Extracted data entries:
· · ·

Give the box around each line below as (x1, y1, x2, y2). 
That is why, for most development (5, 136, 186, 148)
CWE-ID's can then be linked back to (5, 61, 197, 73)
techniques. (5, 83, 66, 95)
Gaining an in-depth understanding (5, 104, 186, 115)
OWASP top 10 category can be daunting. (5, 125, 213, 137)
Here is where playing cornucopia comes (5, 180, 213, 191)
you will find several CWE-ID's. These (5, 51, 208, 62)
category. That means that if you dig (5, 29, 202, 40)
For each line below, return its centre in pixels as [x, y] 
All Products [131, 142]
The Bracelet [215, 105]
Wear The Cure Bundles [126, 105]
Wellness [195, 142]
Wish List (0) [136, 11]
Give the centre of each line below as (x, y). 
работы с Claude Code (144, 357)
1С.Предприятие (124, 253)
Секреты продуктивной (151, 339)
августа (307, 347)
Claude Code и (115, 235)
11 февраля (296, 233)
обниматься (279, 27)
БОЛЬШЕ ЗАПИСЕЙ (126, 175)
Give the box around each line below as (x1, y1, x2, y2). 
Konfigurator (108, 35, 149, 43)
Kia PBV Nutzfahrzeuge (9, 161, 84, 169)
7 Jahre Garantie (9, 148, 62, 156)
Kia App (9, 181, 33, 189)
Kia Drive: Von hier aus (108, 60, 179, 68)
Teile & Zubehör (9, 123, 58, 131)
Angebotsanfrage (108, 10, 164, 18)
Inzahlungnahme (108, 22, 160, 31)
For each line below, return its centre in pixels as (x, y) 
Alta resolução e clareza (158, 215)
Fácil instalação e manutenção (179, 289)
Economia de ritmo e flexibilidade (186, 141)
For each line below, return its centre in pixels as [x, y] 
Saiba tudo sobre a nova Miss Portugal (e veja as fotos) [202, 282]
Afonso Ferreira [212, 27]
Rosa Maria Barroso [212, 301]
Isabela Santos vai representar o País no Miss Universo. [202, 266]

· · ·

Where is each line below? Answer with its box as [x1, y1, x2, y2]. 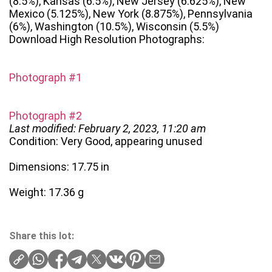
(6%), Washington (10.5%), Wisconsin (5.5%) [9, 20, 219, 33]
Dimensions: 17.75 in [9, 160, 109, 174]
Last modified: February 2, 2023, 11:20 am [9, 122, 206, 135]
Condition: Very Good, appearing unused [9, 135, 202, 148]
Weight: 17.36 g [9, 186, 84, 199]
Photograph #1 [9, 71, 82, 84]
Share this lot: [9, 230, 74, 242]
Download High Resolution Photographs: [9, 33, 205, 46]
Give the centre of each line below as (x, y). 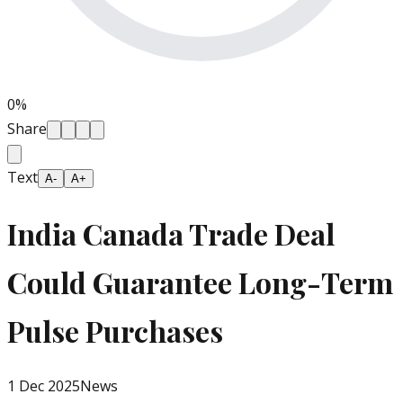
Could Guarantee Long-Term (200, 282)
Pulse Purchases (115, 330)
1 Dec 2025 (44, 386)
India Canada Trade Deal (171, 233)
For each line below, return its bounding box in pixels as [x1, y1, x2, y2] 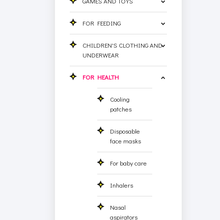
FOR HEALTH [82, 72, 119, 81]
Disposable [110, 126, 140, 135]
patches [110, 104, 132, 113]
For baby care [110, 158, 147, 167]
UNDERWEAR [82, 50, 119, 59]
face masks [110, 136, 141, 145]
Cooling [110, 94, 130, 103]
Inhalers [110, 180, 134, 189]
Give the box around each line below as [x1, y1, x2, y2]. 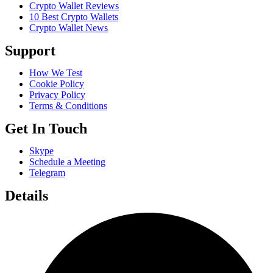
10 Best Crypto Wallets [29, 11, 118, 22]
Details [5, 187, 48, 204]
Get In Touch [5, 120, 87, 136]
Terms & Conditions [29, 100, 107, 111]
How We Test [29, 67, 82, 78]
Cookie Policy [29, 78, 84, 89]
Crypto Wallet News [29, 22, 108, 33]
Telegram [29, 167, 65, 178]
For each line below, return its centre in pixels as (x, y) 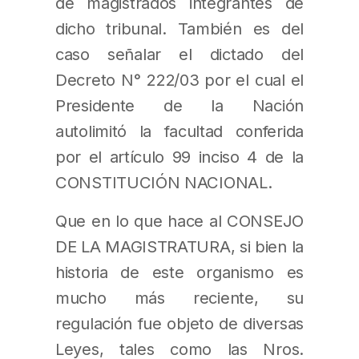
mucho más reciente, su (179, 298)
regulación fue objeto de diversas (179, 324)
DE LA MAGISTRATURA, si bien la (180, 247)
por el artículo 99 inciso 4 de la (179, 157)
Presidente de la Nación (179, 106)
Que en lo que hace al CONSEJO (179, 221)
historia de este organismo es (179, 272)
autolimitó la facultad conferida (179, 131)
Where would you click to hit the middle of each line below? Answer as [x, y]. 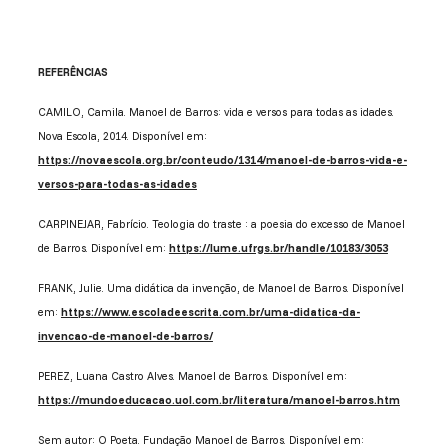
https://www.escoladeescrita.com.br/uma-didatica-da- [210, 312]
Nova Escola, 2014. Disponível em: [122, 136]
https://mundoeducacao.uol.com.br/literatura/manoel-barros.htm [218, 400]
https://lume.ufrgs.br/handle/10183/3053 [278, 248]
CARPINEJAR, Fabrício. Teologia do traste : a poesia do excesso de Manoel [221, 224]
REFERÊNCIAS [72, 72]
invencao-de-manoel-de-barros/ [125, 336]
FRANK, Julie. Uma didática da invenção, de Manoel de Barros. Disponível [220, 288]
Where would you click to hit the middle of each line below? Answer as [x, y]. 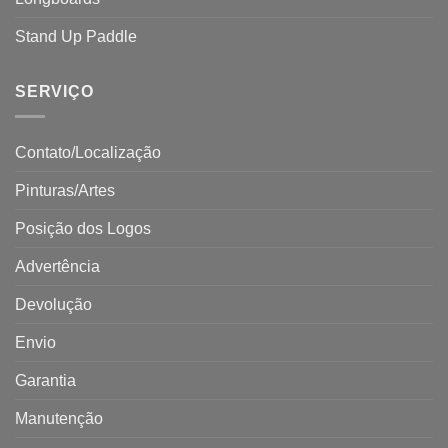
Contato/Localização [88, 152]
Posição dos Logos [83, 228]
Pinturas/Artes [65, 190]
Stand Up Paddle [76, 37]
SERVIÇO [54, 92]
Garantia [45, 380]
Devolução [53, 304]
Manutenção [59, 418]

· · ·

- _WORK INSTRUCTIONS_: Give back exactly the lines above that run from the one with "Terms & Conditions [29, 100, 107, 111]" to the one with "regulación fue objeto de diversas (179, 324)", including both, with the pictures left out.

- _ANSWER TO THIS PROBLEM_:
Terms & Conditions [29, 100, 107, 111]
How We Test [29, 67, 82, 78]
Cookie Policy [29, 78, 84, 89]
Crypto Wallet News [29, 22, 108, 33]
Telegram [29, 167, 65, 178]
For each line below, return its centre in pixels as (x, y) 
mucho más reciente, su (179, 298)
regulación fue objeto de diversas (179, 324)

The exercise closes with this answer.